The show was her life. It fulfilled her. And made her so happy she didn’t ever even question her personal choices.
She knew what drove her. Knew her goals. She knew who she was. And knew what she could and could not let others expect from her. She knew what promises she could and could not make.
“I know Johnny hurt you, Natasha, but it’s been almost a year...”
Johnny Campbell. Her “Stan.” The man she’d thought would be her companion for life. They were best friends. Good together. Neither of them were interested in cohabitating or giving up their autonomy.
He was a stockbroker, a mover and shaker who worked unending hours. He’d been her stockbroker. Until she found out he’d been stealing from her. Telling her he was investing her money when what he’d been doing was gambling with it.
Thankfully she’d found out during one of his winning streaks and hadn’t lost as much as she might have.
“I’m not still hurting over Johnny,” she said now, a bit surprised to feel how completely true those words were. “I’m open to dating on occasion. I just haven’t met anyone who tempts me to spend time with him more than the show tempts me to spend time with it.”
Also true.
She was thirty-one, not twenty, and knew that her chances of finding a companionship as open-ended as the one she’d shared with Johnny were dwindling.
She just didn’t dwell on the fact. She wasn’t going to let panic or fear for her future change her mind about what she knew she needed in her present.
Like her mother, she was too bossy, too impatient, too strong and independent to be good in a commitment like marriage.
As she sat there, talking Angela all the way back to the ranch, she found peace with her day. Her mother’s breakup with Stan...it was okay. Because her mother was truly okay with it. She’d made the choice that was best for her, the one she could live with, be good at, be happy with. Which made it the right choice.
Whew.
Getting ready for bed an hour later, Natasha was humming to herself. The day had been rough. Touch and go for a second or two there. But she’d made it through.
And was ready to embrace her world in the morning.
* * *
SPENCER WAS UP before dawn. He checked on Ellie. Had a meeting with Bryant to ensure that he had no immediate problems on the ranch. The ranch hands were handling several tasks that day—fixing a fence that was showing wear, checking a couple of cows from the stock herd who were close to calving, seeing to a bull that had been seen limping on one of the camera monitors, receiving a large load of hay that was being shipped...

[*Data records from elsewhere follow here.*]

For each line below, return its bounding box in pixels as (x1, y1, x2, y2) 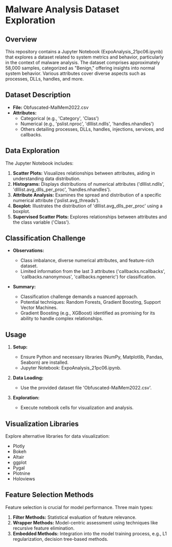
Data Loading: (12, 375, 44, 381)
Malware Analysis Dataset (5, 4, 120, 15)
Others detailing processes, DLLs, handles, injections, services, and (20, 126, 164, 132)
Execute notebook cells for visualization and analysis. (20, 404, 134, 411)
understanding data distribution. (12, 175, 81, 182)
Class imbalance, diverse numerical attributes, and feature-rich (20, 258, 155, 264)
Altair (12, 454, 25, 460)
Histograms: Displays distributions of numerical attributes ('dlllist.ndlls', (12, 181, 164, 187)
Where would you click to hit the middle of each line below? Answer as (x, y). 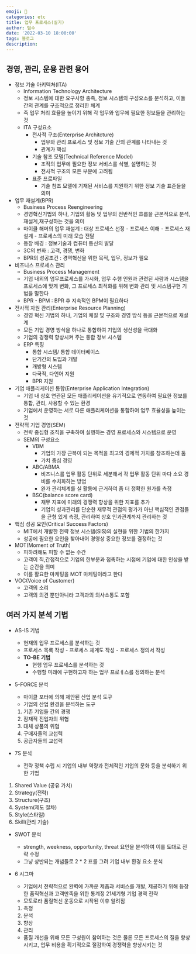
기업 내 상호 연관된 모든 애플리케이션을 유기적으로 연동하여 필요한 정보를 (105, 395)
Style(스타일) (30, 814)
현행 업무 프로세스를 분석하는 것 (68, 664)
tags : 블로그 (20, 39)
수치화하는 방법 (69, 481)
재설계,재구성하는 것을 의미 (54, 221)
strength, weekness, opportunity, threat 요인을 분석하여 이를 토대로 (102, 846)
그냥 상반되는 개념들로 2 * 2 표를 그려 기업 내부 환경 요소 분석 (93, 861)
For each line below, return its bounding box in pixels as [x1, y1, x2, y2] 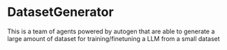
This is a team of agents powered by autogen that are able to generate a [7, 27, 215, 35]
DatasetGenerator [7, 4, 114, 20]
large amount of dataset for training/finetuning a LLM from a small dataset [7, 34, 220, 42]
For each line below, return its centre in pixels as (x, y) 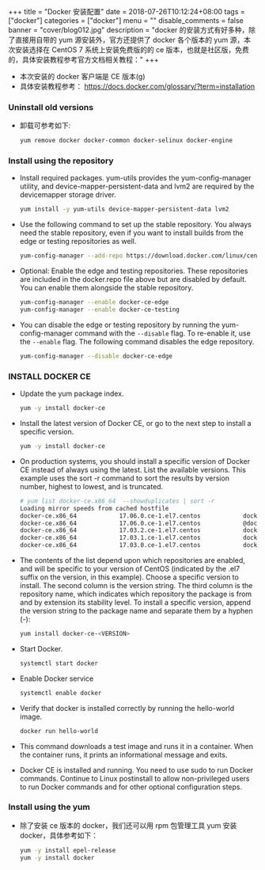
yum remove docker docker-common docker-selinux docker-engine (126, 141)
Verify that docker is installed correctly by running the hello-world (127, 708)
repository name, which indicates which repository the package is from (136, 594)
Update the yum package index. (72, 393)
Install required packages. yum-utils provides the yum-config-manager (135, 178)
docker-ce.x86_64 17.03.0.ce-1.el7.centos (110, 545)
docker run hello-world (59, 731)
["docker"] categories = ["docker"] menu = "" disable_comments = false (126, 21)
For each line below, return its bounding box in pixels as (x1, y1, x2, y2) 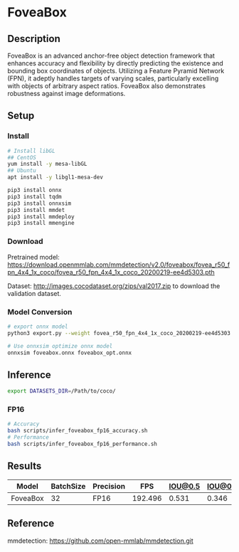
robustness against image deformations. (7, 90, 126, 97)
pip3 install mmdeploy (7, 213, 75, 221)
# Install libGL (7, 147, 55, 154)
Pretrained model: (7, 253, 60, 261)
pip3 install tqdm (7, 193, 62, 200)
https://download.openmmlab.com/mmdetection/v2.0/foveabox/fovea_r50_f (7, 260, 230, 269)
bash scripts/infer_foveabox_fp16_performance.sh (7, 440, 158, 448)
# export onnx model (7, 323, 69, 330)
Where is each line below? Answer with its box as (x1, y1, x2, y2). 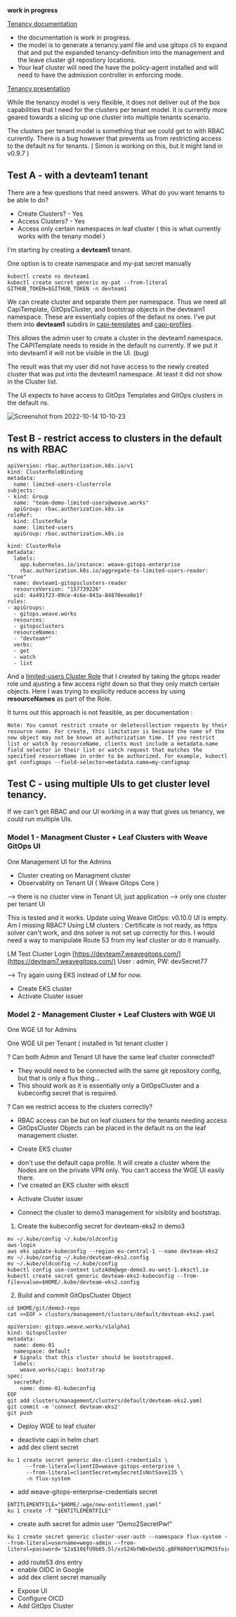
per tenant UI (7, 899, 46, 908)
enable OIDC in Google (17, 1566, 84, 1574)
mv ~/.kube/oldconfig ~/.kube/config (7, 1260, 118, 1267)
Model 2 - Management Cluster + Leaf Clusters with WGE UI (7, 1009, 216, 1019)
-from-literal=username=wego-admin (7, 1539, 112, 1547)
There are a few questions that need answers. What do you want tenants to (7, 188, 225, 197)
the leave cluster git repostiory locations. (17, 56, 136, 64)
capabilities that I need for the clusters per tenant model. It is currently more (7, 106, 228, 113)
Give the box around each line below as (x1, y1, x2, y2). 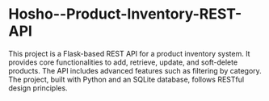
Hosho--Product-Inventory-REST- (8, 5, 242, 23)
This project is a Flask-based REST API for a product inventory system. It (8, 48, 250, 58)
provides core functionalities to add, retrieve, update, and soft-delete (8, 57, 238, 67)
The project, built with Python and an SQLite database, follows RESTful (8, 74, 245, 84)
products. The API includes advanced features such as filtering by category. (8, 65, 263, 75)
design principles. (8, 82, 68, 93)

And Spencer was packing a lunch of peanut butter and jelly sandwiches on wheat bread with potato chips and apple slices. As soon as the twins were up, they were heading out for a day of four-wheeling. Spencer driving and the twins strapped in beside him. Far enough away from the compound that Justin couldn’t somehow create havoc among the ranch visitors that day.
He had the TV filming schedule. And though his kids were tired, he kept them off-roading, laughing over dips in hills and taking small mountains like pros, until well after the tour bus had been scheduled to roll off his property with all Family Secrets contestants on board.
Making a mental note to give Bryant the rundown on the state of more fence lines he’d inspected that day, he fed the kids an early dinner and left them with Betsy while he went to check on the rest of the ranch. On Ellie.
Because it was on his property, and ultimately his responsibility, he stopped by the barn-turned-television-set. A handful of crew members remained, busily moving around the stage with clipboards, setting up cameras, working with lighting, cleaning mini-refrigerators in the kitchen.
He didn’t see Natasha, which was fine. He wasn’t looking for her.
The only reason she’d been on his mind all day was the money she was paying him. He needed her contestants able to cook in his barn, her filming to go well and her crew willing to work with what they had and be able to produce the quality show her network and viewers expected out of Family Secrets.
In the end, after collecting the kids and putting them to bed, he headed out to the farthest cabin in the compound. Just to be a good host. And put his mind at ease that all had gone well.
The cabin was completely dark, and Natasha’s SUV was no longer parked beside it. He’d thought she, like her crew, would be spending one more night on the ranch before heading back to the city for the week.
Apparently he’d been wrong.
She’d already left—without bothering to say goodbye.